Copy each line containing the word "Coach" from the records that follow, please.
%%
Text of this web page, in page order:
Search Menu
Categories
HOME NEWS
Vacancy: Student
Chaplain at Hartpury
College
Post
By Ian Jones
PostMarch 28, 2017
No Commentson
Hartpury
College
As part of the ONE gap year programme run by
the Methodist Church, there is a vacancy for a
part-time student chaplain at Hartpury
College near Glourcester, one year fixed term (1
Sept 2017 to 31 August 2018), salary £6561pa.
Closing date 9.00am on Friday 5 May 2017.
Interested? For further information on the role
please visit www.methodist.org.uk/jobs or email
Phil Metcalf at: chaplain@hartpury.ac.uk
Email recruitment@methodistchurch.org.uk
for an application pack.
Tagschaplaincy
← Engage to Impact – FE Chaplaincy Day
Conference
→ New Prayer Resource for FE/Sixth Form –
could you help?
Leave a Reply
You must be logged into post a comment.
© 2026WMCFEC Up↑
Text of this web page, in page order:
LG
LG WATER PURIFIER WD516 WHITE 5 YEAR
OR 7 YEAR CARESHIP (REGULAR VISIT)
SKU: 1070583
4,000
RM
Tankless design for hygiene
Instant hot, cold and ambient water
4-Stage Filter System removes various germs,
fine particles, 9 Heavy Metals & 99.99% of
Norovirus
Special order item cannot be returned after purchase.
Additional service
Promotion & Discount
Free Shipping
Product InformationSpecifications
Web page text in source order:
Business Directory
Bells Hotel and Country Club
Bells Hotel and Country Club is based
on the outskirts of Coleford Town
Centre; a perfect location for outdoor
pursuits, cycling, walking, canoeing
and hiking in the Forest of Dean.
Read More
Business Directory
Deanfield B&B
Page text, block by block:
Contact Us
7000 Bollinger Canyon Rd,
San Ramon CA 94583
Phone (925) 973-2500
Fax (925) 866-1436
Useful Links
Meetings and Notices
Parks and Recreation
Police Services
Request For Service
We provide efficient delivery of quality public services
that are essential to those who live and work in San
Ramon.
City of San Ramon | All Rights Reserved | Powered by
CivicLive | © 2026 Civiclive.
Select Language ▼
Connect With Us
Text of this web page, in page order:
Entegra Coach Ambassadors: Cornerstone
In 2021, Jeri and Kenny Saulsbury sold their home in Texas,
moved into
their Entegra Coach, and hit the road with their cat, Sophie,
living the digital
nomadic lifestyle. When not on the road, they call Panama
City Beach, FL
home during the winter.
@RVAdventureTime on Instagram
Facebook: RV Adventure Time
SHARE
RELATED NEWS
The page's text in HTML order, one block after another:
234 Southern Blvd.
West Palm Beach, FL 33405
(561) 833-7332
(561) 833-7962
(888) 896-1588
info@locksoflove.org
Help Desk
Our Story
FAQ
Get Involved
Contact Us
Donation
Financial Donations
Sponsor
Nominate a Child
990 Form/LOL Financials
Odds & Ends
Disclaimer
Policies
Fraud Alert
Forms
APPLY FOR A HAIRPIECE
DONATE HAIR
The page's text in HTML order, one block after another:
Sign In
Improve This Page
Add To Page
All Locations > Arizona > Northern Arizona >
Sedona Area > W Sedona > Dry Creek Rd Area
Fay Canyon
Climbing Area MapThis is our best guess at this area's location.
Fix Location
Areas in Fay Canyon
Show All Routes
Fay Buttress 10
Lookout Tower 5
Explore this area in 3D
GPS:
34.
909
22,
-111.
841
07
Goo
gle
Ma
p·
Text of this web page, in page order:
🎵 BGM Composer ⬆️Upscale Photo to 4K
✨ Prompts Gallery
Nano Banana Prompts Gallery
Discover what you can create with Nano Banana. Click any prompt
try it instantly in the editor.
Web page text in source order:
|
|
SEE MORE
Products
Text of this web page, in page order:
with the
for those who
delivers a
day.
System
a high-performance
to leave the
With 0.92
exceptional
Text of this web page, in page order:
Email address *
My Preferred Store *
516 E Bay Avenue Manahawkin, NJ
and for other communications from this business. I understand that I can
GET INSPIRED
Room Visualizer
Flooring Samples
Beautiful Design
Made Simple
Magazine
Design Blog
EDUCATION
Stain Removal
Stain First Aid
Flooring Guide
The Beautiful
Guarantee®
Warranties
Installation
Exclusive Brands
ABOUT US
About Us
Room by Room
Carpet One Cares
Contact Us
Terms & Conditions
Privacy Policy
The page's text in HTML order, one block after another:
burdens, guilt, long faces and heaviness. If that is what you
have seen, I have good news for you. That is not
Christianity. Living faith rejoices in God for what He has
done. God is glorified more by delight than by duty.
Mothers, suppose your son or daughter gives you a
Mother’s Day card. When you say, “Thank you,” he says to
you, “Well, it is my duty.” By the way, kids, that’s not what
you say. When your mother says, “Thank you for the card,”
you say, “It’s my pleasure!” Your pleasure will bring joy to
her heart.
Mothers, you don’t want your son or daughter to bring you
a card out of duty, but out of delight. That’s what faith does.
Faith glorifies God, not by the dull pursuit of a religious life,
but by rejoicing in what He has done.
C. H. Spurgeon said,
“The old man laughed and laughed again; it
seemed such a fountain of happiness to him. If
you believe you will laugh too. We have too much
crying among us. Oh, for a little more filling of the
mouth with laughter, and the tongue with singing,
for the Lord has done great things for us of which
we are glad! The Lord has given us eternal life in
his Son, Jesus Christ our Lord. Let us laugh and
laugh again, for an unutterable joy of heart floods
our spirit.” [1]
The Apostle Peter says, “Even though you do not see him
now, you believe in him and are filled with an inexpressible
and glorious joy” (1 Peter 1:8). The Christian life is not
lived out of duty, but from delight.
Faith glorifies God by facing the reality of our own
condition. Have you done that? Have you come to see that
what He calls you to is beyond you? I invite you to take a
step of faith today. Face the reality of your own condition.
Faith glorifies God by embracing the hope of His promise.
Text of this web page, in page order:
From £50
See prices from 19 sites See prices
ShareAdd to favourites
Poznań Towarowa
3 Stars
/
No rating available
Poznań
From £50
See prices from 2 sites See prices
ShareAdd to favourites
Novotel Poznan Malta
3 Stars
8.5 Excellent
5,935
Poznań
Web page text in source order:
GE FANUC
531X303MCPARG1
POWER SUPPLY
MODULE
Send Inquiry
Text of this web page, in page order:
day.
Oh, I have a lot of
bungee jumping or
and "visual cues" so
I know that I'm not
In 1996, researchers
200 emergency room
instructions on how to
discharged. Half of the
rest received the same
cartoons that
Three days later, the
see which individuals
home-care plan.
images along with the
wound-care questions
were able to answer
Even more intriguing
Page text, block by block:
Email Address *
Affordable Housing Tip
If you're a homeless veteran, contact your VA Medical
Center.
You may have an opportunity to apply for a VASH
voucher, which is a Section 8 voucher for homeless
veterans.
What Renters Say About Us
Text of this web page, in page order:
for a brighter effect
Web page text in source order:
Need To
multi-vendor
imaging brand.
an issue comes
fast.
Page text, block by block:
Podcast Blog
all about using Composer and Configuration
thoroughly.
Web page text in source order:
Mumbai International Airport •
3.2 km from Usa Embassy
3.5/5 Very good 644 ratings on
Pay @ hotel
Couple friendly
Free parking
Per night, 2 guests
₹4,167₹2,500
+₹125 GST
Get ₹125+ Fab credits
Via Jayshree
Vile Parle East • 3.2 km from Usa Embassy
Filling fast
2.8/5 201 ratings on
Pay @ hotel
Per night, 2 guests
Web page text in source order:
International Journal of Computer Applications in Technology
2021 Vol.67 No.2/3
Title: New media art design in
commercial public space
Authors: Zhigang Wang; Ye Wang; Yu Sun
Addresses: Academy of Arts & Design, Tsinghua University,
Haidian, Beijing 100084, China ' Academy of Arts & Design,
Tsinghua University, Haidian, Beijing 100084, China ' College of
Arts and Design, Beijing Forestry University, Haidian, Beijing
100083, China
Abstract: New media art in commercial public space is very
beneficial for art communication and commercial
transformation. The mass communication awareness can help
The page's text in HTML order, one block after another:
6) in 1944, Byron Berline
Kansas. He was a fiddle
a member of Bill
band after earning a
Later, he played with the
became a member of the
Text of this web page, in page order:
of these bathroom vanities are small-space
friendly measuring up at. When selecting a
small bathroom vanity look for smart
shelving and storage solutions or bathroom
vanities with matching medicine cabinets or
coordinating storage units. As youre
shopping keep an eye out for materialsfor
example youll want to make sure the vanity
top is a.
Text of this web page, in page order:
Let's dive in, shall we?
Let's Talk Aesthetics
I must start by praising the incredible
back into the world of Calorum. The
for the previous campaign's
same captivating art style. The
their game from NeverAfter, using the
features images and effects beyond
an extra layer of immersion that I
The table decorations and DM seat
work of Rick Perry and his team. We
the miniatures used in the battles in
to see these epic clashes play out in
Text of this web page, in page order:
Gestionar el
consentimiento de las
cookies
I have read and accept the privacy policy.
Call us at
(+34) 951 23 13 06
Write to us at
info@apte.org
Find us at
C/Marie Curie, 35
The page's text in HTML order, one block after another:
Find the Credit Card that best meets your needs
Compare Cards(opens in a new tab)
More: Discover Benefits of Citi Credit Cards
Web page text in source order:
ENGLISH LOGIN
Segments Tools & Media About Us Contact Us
%%
Response for this exercise -
Entegra Coach Ambassadors: Cornerstone
their Entegra Coach, and hit the road with their cat, Sophie,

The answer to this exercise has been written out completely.